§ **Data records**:
-- Opening Marker --

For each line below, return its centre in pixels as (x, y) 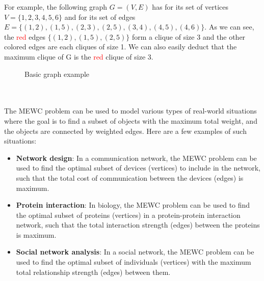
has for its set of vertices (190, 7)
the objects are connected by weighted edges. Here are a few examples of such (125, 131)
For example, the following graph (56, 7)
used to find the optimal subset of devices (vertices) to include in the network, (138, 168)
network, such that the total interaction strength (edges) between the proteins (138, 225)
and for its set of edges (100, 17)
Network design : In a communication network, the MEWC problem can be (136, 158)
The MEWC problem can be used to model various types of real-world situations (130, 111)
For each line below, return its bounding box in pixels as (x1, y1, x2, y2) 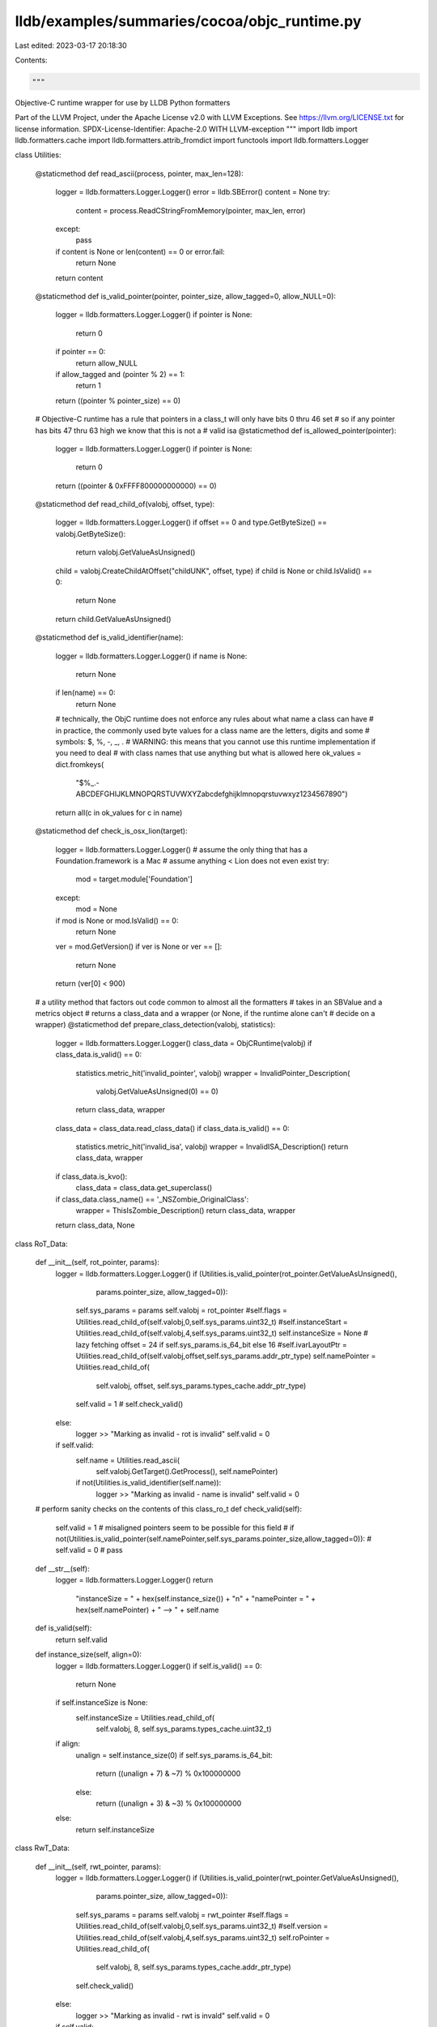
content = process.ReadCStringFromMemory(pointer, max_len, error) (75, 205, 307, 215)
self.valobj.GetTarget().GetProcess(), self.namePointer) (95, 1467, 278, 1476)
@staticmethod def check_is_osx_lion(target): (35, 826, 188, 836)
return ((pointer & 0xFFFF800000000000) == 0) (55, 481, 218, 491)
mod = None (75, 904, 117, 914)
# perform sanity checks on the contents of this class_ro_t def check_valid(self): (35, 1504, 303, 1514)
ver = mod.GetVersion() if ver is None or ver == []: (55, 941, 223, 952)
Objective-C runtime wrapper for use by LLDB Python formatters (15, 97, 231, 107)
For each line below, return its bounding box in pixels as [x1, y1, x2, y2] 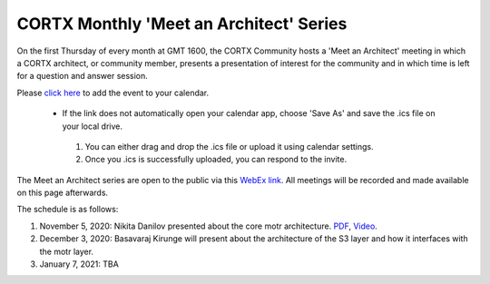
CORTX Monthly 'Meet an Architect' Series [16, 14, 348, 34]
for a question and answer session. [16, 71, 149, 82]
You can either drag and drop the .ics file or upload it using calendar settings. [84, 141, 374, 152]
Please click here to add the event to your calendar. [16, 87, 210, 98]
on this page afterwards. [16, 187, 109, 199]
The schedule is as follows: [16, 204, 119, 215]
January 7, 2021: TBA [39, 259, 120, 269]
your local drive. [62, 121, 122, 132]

-- Closing Marker --
-- Opening Marker --

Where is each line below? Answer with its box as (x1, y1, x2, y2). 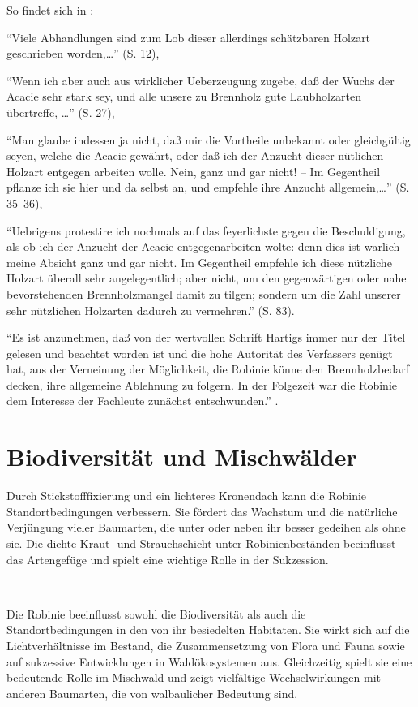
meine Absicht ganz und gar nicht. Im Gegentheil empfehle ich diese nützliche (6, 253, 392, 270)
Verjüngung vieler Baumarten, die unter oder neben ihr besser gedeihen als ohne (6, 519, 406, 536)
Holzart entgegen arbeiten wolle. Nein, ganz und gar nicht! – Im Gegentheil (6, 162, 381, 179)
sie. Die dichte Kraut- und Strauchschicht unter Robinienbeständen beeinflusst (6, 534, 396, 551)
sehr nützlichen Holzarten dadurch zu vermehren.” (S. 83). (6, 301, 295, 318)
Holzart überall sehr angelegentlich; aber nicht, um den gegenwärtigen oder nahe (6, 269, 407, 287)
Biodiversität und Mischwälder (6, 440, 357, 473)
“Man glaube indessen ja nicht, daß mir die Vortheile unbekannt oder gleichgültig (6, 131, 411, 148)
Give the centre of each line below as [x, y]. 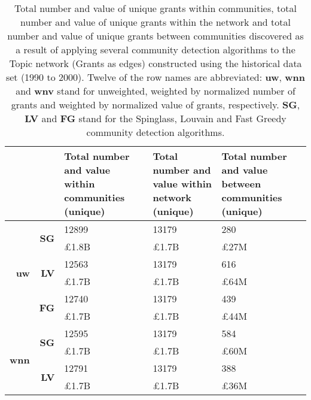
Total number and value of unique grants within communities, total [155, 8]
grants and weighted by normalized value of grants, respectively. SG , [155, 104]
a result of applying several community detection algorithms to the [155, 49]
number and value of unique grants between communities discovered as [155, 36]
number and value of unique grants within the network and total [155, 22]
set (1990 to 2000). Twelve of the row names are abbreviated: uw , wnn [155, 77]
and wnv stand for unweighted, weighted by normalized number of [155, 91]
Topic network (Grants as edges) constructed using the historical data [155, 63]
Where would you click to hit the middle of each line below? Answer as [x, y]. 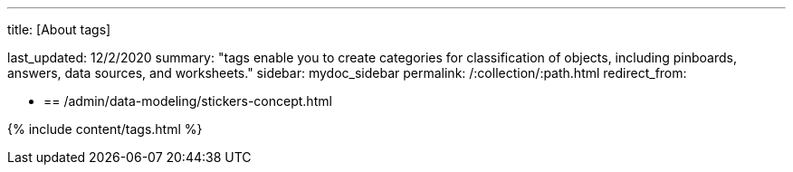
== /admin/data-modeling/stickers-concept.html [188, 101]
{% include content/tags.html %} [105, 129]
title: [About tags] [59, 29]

-- Closing Marker --
-- Opening Marker --

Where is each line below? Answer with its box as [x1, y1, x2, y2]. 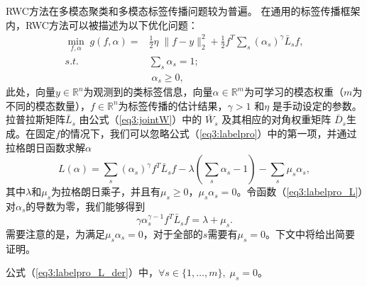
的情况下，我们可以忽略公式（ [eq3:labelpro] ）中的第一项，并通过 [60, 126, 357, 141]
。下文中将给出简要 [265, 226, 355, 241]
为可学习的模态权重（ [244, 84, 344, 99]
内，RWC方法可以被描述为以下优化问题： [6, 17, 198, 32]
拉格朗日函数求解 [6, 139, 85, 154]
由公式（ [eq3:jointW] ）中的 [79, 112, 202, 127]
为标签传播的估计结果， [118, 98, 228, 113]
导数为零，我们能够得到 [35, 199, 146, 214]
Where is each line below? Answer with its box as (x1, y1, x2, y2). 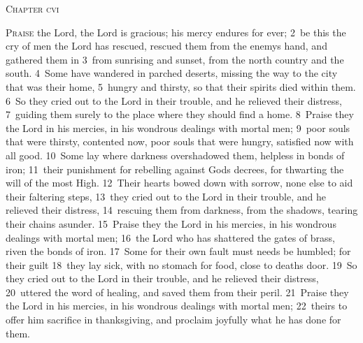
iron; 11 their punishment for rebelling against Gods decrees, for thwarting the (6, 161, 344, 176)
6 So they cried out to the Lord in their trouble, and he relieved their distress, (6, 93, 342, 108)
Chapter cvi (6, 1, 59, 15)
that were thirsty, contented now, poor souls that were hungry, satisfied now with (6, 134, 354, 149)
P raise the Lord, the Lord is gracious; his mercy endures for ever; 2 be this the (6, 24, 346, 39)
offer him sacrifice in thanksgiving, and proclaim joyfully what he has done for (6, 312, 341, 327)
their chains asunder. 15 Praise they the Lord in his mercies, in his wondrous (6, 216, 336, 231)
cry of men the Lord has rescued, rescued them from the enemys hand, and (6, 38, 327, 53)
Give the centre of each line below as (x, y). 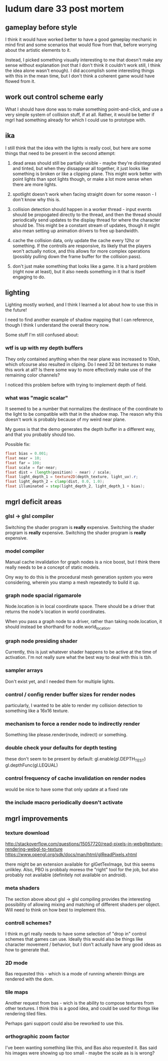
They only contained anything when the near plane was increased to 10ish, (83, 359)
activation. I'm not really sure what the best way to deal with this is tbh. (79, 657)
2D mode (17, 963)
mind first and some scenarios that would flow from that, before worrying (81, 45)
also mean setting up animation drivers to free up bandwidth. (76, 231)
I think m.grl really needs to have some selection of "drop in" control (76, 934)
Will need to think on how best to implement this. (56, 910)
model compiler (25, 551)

-- Closing Marker --

§ **Exercise details**: Transcribe only the lines above that start at the line containing "offer him sacrifice" and end at the line containing "They only contained". Omit pictures.

§ **Response**:
offer him sacrifice in thanksgiving, and proclaim joyfully what he has done for (6, 312, 341, 327)
their chains asunder. 15 Praise they the Lord in his mercies, in his wondrous (6, 216, 336, 231)
cry of men the Lord has rescued, rescued them from the enemys hand, and (6, 38, 327, 53)
Give the centre of each line below as (x, y). 
They only contained anything when the near plane was increased to 10ish, (83, 359)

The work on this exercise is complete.